Foro privilegiado no Brasil e no mundo
No julgamento de Questão de Ordem na Ação Penal número 937, cujo acórdão foi publicado em dezembro de 2018, relator o Ministro Luís Roberto Barroso, o Supremo Tribunal Federal decidiu restringir o chamado foro privilegiado dos deputados federais e senadores aos crimes praticados no cargo e em razão do cargo.
Segundo a posição do relator, a postura anteriormente adotada de dar ao STF a competência para processar e julgar os parlamentares mesmo pelos crimes acontecidos antes do mandato alcançava convenientemente princípios constitucionais estruturantes, como igualdade e república, impedindo, em inúmeros casos, a responsabilização de agentes públicos por crimes.
Outro argumento importante do voto se baseou na ausência de efetividade mínima do sistema penal, frustrando valores constitucionais importantes, como a probidade e a moralidade administrativa.
O foro privilegiado no Brasil da atualidade pode ser dividido quando se trata de crimes comuns e de responsabilidade. Quando a acusação é feita por crimes de responsabilidade praticados pelo Presidente da República, pelo Vice-Presidente, pelos Ministros do STF, pelo Procurador-Geral da República e pelo Advogado-Geral da União, a Constituição Federal atribui ao Senado Federal a competência para julgamento.
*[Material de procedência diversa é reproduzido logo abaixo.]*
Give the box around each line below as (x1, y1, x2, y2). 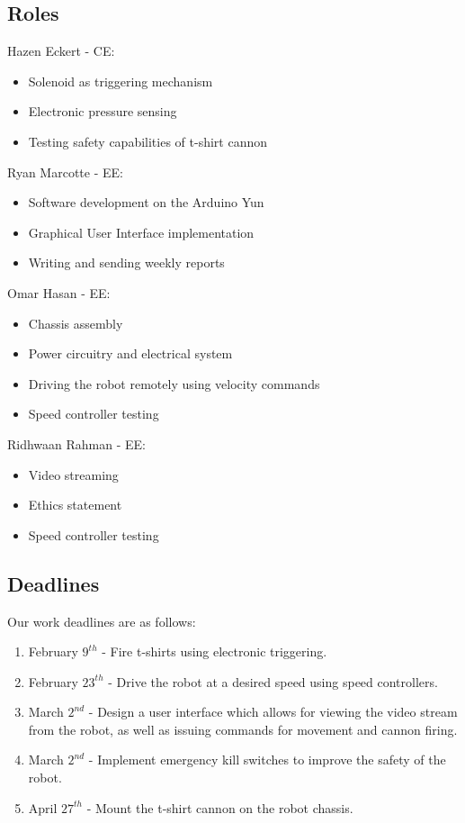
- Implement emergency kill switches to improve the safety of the (88, 750, 446, 769)
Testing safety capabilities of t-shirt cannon (28, 131, 267, 150)
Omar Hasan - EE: (7, 283, 111, 302)
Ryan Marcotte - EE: (7, 162, 123, 181)
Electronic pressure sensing (28, 102, 177, 121)
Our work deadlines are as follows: (7, 611, 196, 630)
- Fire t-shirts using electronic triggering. (102, 642, 327, 661)
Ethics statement (28, 495, 122, 514)
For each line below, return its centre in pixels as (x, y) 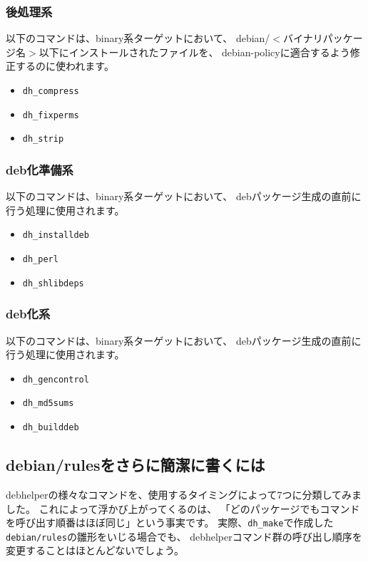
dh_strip (43, 139)
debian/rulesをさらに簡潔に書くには (136, 465)
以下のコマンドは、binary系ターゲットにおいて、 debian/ (138, 38)
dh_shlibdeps (53, 283)
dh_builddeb (51, 428)
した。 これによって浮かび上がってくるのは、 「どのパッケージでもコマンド (183, 508)
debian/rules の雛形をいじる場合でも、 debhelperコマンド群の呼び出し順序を (184, 536)
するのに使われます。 (65, 66)
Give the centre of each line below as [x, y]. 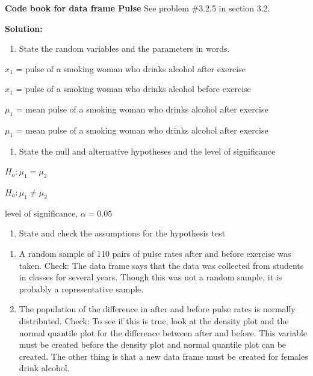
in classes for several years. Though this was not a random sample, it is [150, 277]
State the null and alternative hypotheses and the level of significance [147, 151]
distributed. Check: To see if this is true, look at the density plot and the [154, 320]
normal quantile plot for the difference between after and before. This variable [163, 332]
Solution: [24, 28]
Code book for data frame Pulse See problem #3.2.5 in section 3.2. [138, 8]
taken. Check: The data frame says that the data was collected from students [161, 265]
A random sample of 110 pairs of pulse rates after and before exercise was [155, 253]

Nos crimes comuns, cabe ao STF julgar o Presidente da República, o Vice-Presidente, os membros do Congresso Nacional, seus próprios Ministros e o Procurador-Geral da República e, nas infrações penais comuns e nos crimes de responsabilidade, os Ministros de Estado, os membros dos Tribunais Superiores, do Tribunal de Contas da União e chefes de missão diplomática de caráter permanente.
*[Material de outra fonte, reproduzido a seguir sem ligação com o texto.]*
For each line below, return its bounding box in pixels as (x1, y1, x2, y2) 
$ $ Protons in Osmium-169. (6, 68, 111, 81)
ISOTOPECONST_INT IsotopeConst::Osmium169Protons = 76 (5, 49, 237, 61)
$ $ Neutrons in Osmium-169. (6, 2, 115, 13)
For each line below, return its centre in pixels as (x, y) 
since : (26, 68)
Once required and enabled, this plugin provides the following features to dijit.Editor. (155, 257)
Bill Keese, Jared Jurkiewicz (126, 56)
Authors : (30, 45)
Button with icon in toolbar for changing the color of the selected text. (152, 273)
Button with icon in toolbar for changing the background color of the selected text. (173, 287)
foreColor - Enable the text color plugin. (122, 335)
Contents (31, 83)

Quando o acusado é o Presidente da República, seja por crime comum ou crime de responsabilidade, a Câmara dos Deputados deve ser ouvida previamente. Se autorizado o processo, nos crimes de responsabilidade, o julgamento é realizado pelo Senado, nos comuns, pelo Supremo Tribunal Federal.
O foro privilegiado no Brasil é imenso. Além das pessoas que tem foro no STF, no Superior Tribunal de Justiça são julgados mais de 2.700 (duas mil e setecentas) pessoas. Nos crimes comuns, os Governadores de Estados e do Distrito Federal e, nos comuns e nos de responsabilidade, os Desembargadores dos tribunais de apelação, os membros de Tribunais de Contas dos Estados, Conselhos e Tribunais de Contas dos Municípios e membros do Ministério Público que oficiem perante os Tribunais.
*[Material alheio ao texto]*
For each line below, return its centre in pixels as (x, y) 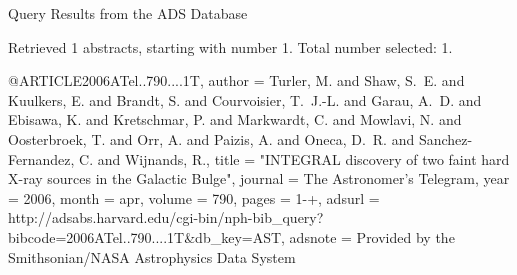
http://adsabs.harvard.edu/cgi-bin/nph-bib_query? (166, 217)
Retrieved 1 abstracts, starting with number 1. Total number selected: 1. (230, 46)
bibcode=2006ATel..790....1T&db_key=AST (145, 236)
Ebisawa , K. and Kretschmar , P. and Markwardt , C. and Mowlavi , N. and (235, 119)
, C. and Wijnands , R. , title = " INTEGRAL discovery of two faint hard (290, 158)
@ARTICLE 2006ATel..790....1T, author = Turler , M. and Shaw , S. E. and (236, 80)
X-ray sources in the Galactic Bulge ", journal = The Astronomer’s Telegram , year (259, 178)
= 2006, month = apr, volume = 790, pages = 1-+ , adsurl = (194, 197)
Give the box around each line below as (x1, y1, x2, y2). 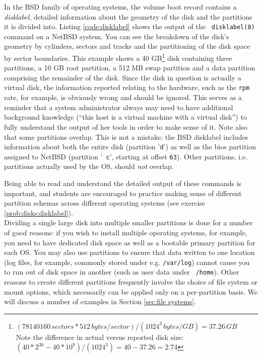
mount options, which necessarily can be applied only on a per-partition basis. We (4, 286, 257, 297)
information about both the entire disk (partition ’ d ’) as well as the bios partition (4, 141, 256, 152)
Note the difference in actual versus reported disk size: (16, 331, 184, 342)
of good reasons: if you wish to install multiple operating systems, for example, (4, 227, 247, 237)
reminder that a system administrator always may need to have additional (4, 102, 233, 112)
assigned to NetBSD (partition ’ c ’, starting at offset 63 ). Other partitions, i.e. (4, 151, 248, 161)
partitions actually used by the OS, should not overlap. (4, 161, 174, 171)
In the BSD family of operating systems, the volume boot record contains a (4, 2, 237, 12)

Perante os Tribunais Regionais Federais e os Tribunais de Justiça dos Estados mais de 40.000 (quarenta mil) pessoas gozam do foro por prerrogativa de função. Nesses tribunais são processados prefeitos, deputados estaduais, secretários estaduais, juízes e promotores, entre outros.
Quando fui Presidente da Ajufe, realizou-se uma consulta aos juízes federais para saber se concordavam com o fim do foro privilegiado. Por ampla maioria, decidiu-se apoiar o fim da prerrogativa, inclusive para os juízes. É uma posição republicana que merece os necessários elogios, porque vai ao encontro do desejo da maioria da população.
A opinião de se acabar com o foro privilegiado está de acordo com a maneira de atuar do Judiciário da maioria dos países ocidentais, a começar pelos Estados Unidos da América, onde ninguém tem esse privilégio quando se fala sobre crimes comuns.
Para não se falar apenas nos EUA e nos países de maior poder econômico, pode-se citar os exemplos da Argentina e da Colômbia, nossos vizinhos, que possuem um foro por prerrogativa de função muito restrito. Esse o caminho das nações democráticas no mundo: a restrição ou extinção do privilégio de foro.